*Task goal*. Copy every record verbatim. Leave the pictures out.

################

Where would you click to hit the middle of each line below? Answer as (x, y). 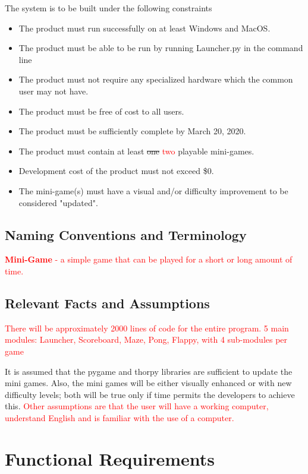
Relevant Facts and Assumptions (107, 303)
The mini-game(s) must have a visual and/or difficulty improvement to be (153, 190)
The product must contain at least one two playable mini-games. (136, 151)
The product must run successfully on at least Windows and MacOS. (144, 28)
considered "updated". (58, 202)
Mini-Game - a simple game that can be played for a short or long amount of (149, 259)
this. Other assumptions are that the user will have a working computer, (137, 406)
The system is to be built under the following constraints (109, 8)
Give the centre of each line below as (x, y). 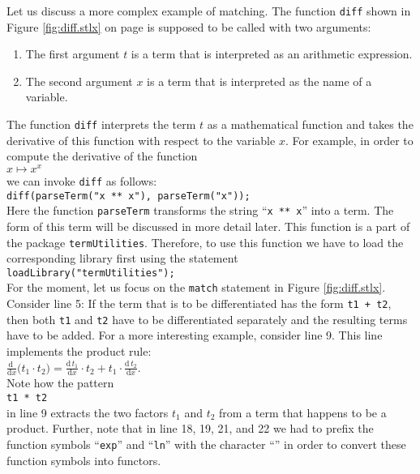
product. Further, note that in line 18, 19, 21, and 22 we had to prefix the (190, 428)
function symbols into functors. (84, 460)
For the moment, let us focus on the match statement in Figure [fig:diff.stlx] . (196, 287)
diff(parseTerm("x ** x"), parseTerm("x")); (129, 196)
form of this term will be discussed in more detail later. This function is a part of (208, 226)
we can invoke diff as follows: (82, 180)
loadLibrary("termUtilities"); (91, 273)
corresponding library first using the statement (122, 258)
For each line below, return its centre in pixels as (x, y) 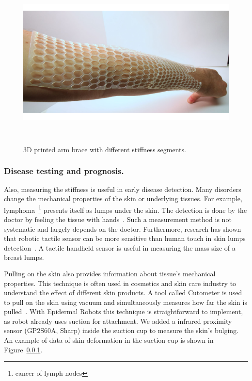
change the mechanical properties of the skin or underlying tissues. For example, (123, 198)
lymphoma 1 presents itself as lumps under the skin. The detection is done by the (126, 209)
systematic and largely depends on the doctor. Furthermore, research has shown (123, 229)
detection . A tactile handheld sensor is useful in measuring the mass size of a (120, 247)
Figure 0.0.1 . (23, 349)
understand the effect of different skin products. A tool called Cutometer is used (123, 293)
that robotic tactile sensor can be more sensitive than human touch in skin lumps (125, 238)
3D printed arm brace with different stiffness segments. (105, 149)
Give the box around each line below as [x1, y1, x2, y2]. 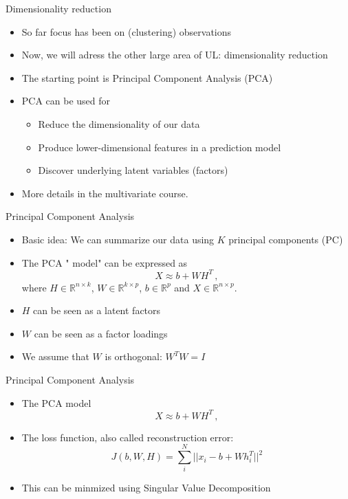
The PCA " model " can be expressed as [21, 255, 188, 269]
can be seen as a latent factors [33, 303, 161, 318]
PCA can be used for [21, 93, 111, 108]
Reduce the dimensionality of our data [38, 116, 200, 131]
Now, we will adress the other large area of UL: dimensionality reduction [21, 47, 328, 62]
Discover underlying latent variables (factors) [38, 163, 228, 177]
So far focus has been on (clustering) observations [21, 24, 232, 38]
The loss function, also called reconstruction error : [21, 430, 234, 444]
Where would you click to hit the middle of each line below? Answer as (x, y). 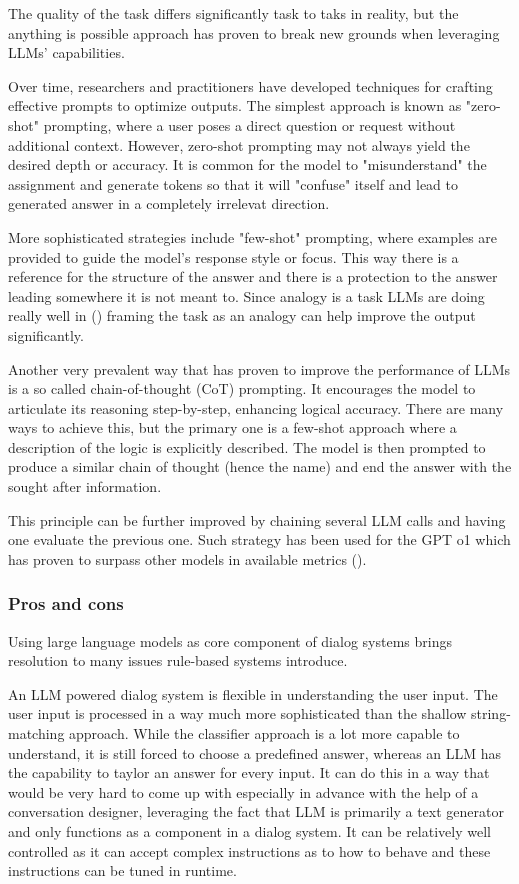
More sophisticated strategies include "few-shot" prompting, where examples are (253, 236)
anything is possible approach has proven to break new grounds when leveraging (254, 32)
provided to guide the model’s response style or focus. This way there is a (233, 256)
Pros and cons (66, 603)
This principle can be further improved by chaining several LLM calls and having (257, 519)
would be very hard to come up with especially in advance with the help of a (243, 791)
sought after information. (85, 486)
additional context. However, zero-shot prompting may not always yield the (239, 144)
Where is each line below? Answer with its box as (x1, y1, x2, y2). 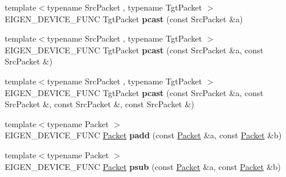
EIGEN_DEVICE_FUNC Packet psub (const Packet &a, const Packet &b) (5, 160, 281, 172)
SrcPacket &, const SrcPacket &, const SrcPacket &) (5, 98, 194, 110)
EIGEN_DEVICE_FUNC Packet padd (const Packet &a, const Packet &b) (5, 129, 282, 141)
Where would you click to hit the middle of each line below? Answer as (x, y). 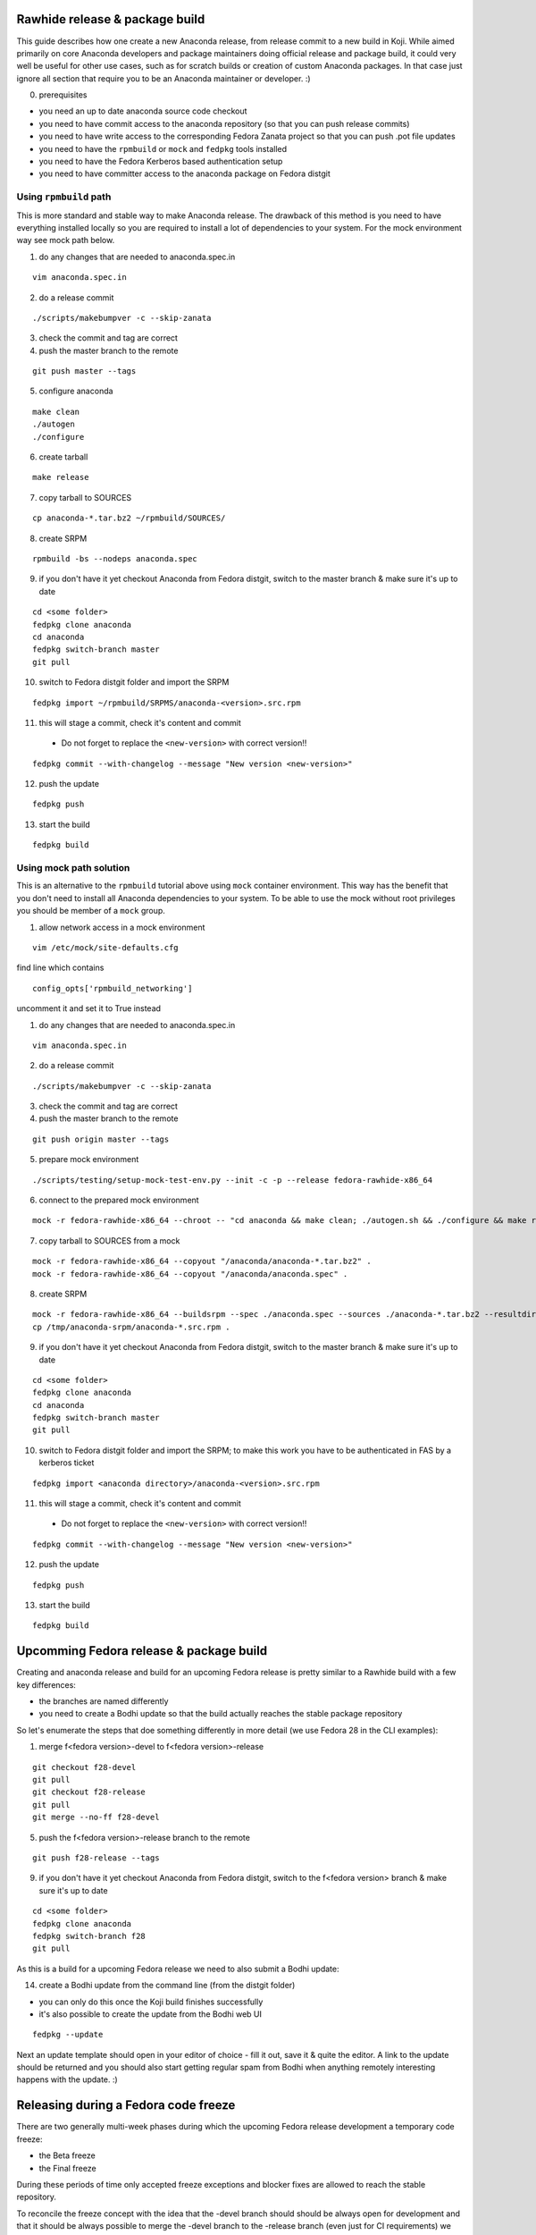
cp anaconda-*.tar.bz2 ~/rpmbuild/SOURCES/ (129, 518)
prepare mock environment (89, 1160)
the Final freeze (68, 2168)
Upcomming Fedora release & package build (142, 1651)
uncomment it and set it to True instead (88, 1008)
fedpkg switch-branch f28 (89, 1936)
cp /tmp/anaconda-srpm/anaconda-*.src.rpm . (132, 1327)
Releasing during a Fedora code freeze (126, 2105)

################

*Completed exercise*.
Where would you click to hit the middle of each line below? Answer as (x, y). 
Relevant Facts and Assumptions (107, 303)
The mini-game(s) must have a visual and/or difficulty improvement to be (153, 190)
The product must contain at least one two playable mini-games. (136, 151)
The product must run successfully on at least Windows and MacOS. (144, 28)
considered "updated". (58, 202)
Mini-Game - a simple game that can be played for a short or long amount of (149, 259)
this. Other assumptions are that the user will have a working computer, (137, 406)
The system is to be built under the following constraints (109, 8)
Give the centre of each line below as (x, y). 
product. Further, note that in line 18, 19, 21, and 22 we had to prefix the (190, 428)
function symbols into functors. (84, 460)
For the moment, let us focus on the match statement in Figure [fig:diff.stlx] . (196, 287)
diff(parseTerm("x ** x"), parseTerm("x")); (129, 196)
form of this term will be discussed in more detail later. This function is a part of (208, 226)
we can invoke diff as follows: (82, 180)
loadLibrary("termUtilities"); (91, 273)
corresponding library first using the statement (122, 258)
For each line below, return its centre in pixels as (x, y) 
change the mechanical properties of the skin or underlying tissues. For example, (123, 198)
lymphoma 1 presents itself as lumps under the skin. The detection is done by the (126, 209)
systematic and largely depends on the doctor. Furthermore, research has shown (123, 229)
detection . A tactile handheld sensor is useful in measuring the mass size of a (120, 247)
Figure 0.0.1 . (23, 349)
understand the effect of different skin products. A tool called Cutometer is used (123, 293)
that robotic tactile sensor can be more sensitive than human touch in skin lumps (125, 238)
3D printed arm brace with different stiffness segments. (105, 149)
Give the box around each line below as [x1, y1, x2, y2]. 
The PCA " model " can be expressed as [21, 255, 188, 269]
can be seen as a latent factors [33, 303, 161, 318]
PCA can be used for [21, 93, 111, 108]
Reduce the dimensionality of our data [38, 116, 200, 131]
Now, we will adress the other large area of UL: dimensionality reduction [21, 47, 328, 62]
Discover underlying latent variables (factors) [38, 163, 228, 177]
So far focus has been on (clustering) observations [21, 24, 232, 38]
The loss function, also called reconstruction error : [21, 430, 234, 444]
Where would you click to hit the middle of each line below? Answer as (x, y). 
More sophisticated strategies include "few-shot" prompting, where examples are (253, 236)
anything is possible approach has proven to break new grounds when leveraging (254, 32)
provided to guide the model’s response style or focus. This way there is a (233, 256)
Pros and cons (66, 603)
This principle can be further improved by chaining several LLM calls and having (257, 519)
would be very hard to come up with especially in advance with the help of a (243, 791)
sought after information. (85, 486)
additional context. However, zero-shot prompting may not always yield the (239, 144)
Where is each line below? Answer with its box as (x1, y1, x2, y2). 
EIGEN_DEVICE_FUNC Packet psub (const Packet &a, const Packet &b) (5, 160, 281, 172)
SrcPacket &, const SrcPacket &, const SrcPacket &) (5, 98, 194, 110)
EIGEN_DEVICE_FUNC Packet padd (const Packet &a, const Packet &b) (5, 129, 282, 141)
Where would you click to hit the middle of each line below? Answer as (x, y). 
cp anaconda-*.tar.bz2 ~/rpmbuild/SOURCES/ (129, 518)
prepare mock environment (89, 1160)
the Final freeze (68, 2168)
Upcomming Fedora release & package build (142, 1651)
uncomment it and set it to True instead (88, 1008)
fedpkg switch-branch f28 (89, 1936)
cp /tmp/anaconda-srpm/anaconda-*.src.rpm . (132, 1327)
Releasing during a Fedora code freeze (126, 2105)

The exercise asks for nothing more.